(Beginning of LISTED ENTRIES)

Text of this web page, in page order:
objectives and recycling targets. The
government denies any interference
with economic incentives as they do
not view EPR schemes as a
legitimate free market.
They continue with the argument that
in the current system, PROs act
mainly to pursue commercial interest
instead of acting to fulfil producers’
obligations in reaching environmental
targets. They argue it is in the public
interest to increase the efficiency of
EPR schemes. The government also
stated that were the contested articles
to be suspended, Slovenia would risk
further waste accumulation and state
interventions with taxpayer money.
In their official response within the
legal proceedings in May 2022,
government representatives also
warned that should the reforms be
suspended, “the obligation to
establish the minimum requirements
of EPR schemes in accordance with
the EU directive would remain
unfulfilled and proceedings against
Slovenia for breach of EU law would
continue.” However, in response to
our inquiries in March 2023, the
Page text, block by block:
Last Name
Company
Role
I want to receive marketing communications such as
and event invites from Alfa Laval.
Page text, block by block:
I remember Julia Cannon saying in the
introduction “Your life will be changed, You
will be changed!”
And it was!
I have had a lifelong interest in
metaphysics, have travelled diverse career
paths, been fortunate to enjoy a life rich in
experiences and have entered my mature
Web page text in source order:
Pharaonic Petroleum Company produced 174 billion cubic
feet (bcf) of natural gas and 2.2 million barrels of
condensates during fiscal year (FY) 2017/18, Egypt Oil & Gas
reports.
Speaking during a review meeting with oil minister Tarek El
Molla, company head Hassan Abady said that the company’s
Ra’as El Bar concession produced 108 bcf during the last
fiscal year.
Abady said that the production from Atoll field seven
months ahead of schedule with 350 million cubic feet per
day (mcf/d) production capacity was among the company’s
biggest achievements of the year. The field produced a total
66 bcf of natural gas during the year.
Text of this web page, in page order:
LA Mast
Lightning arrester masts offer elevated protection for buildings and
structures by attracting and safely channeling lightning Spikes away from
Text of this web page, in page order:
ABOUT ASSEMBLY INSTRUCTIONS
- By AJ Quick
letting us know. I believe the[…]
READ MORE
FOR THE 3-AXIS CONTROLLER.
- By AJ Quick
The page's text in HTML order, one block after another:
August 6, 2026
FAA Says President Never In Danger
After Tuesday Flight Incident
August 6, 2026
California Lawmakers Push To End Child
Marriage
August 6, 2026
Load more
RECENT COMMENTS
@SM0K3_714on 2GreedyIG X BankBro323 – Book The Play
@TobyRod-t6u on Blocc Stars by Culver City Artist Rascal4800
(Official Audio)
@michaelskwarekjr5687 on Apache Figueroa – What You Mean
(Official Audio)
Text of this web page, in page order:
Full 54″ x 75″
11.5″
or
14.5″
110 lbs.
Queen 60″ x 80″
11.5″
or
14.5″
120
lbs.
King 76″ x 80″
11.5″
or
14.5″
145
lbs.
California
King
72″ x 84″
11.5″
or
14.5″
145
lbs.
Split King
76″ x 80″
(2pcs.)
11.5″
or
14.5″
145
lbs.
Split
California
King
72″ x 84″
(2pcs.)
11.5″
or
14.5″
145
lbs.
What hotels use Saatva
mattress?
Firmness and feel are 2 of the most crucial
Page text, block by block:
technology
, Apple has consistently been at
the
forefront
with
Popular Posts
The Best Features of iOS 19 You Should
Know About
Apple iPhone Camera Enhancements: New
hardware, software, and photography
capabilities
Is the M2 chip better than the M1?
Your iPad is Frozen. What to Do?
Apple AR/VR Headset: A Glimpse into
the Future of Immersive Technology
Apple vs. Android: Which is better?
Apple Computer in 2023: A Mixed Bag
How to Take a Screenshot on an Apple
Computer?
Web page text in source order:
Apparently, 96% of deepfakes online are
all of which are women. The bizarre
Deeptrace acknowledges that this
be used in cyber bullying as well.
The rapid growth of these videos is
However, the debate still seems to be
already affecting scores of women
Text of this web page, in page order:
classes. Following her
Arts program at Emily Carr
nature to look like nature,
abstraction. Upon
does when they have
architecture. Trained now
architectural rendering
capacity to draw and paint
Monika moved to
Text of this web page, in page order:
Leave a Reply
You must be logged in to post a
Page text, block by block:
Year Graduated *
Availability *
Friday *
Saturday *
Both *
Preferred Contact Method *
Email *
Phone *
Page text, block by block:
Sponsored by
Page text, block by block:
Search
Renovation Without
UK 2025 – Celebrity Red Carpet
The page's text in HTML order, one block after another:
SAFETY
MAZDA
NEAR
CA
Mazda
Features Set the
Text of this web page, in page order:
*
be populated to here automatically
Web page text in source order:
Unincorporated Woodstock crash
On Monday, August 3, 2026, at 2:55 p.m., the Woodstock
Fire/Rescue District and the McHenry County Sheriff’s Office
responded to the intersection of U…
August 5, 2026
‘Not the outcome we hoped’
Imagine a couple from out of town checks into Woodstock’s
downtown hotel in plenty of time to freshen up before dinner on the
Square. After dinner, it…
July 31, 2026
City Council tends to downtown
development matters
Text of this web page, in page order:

(End of LISTED ENTRIES)

- GOAL OF THE EXERCISE:
Print out the records exactly as they were entered.

- TASK RESULT:
Text of this web page, in page order:
objectives and recycling targets. The
government denies any interference
with economic incentives as they do
not view EPR schemes as a
legitimate free market.
They continue with the argument that
in the current system, PROs act
mainly to pursue commercial interest
instead of acting to fulfil producers’
obligations in reaching environmental
targets. They argue it is in the public
interest to increase the efficiency of
EPR schemes. The government also
stated that were the contested articles
to be suspended, Slovenia would risk
further waste accumulation and state
interventions with taxpayer money.
In their official response within the
legal proceedings in May 2022,
government representatives also
warned that should the reforms be
suspended, “the obligation to
establish the minimum requirements
of EPR schemes in accordance with
the EU directive would remain
unfulfilled and proceedings against
Slovenia for breach of EU law would
continue.” However, in response to
our inquiries in March 2023, the
Page text, block by block:
Last Name
Company
Role
I want to receive marketing communications such as
and event invites from Alfa Laval.
Page text, block by block:
I remember Julia Cannon saying in the
introduction “Your life will be changed, You
will be changed!”
And it was!
I have had a lifelong interest in
metaphysics, have travelled diverse career
paths, been fortunate to enjoy a life rich in
experiences and have entered my mature
Web page text in source order:
Pharaonic Petroleum Company produced 174 billion cubic
feet (bcf) of natural gas and 2.2 million barrels of
condensates during fiscal year (FY) 2017/18, Egypt Oil & Gas
reports.
Speaking during a review meeting with oil minister Tarek El
Molla, company head Hassan Abady said that the company’s
Ra’as El Bar concession produced 108 bcf during the last
fiscal year.
Abady said that the production from Atoll field seven
months ahead of schedule with 350 million cubic feet per
day (mcf/d) production capacity was among the company’s
biggest achievements of the year. The field produced a total
66 bcf of natural gas during the year.
Text of this web page, in page order:
LA Mast
Lightning arrester masts offer elevated protection for buildings and
structures by attracting and safely channeling lightning Spikes away from
Text of this web page, in page order:
ABOUT ASSEMBLY INSTRUCTIONS
- By AJ Quick
letting us know. I believe the[…]
READ MORE
FOR THE 3-AXIS CONTROLLER.
- By AJ Quick
The page's text in HTML order, one block after another:
August 6, 2026
FAA Says President Never In Danger
After Tuesday Flight Incident
August 6, 2026
California Lawmakers Push To End Child
Marriage
August 6, 2026
Load more
RECENT COMMENTS
@SM0K3_714on 2GreedyIG X BankBro323 – Book The Play
@TobyRod-t6u on Blocc Stars by Culver City Artist Rascal4800
(Official Audio)
@michaelskwarekjr5687 on Apache Figueroa – What You Mean
(Official Audio)
Text of this web page, in page order:
Full 54″ x 75″
11.5″
or
14.5″
110 lbs.
Queen 60″ x 80″
11.5″
or
14.5″
120
lbs.
King 76″ x 80″
11.5″
or
14.5″
145
lbs.
California
King
72″ x 84″
11.5″
or
14.5″
145
lbs.
Split King
76″ x 80″
(2pcs.)
11.5″
or
14.5″
145
lbs.
Split
California
King
72″ x 84″
(2pcs.)
11.5″
or
14.5″
145
lbs.
What hotels use Saatva
mattress?
Firmness and feel are 2 of the most crucial
Page text, block by block:
technology
, Apple has consistently been at
the
forefront
with
Popular Posts
The Best Features of iOS 19 You Should
Know About
Apple iPhone Camera Enhancements: New
hardware, software, and photography
capabilities
Is the M2 chip better than the M1?
Your iPad is Frozen. What to Do?
Apple AR/VR Headset: A Glimpse into
the Future of Immersive Technology
Apple vs. Android: Which is better?
Apple Computer in 2023: A Mixed Bag
How to Take a Screenshot on an Apple
Computer?
Web page text in source order:
Apparently, 96% of deepfakes online are
all of which are women. The bizarre
Deeptrace acknowledges that this
be used in cyber bullying as well.
The rapid growth of these videos is
However, the debate still seems to be
already affecting scores of women
Text of this web page, in page order:
classes. Following her
Arts program at Emily Carr
nature to look like nature,
abstraction. Upon
does when they have
architecture. Trained now
architectural rendering
capacity to draw and paint
Monika moved to
Text of this web page, in page order:
Leave a Reply
You must be logged in to post a
Page text, block by block:
Year Graduated *
Availability *
Friday *
Saturday *
Both *
Preferred Contact Method *
Email *
Phone *
Page text, block by block:
Sponsored by
Page text, block by block:
Search
Renovation Without
UK 2025 – Celebrity Red Carpet
The page's text in HTML order, one block after another:
SAFETY
MAZDA
NEAR
CA
Mazda
Features Set the
Text of this web page, in page order:
*
be populated to here automatically
Web page text in source order:
Unincorporated Woodstock crash
On Monday, August 3, 2026, at 2:55 p.m., the Woodstock
Fire/Rescue District and the McHenry County Sheriff’s Office
responded to the intersection of U…
August 5, 2026
‘Not the outcome we hoped’
Imagine a couple from out of town checks into Woodstock’s
downtown hotel in plenty of time to freshen up before dinner on the
Square. After dinner, it…
July 31, 2026
City Council tends to downtown
development matters
Text of this web page, in page order:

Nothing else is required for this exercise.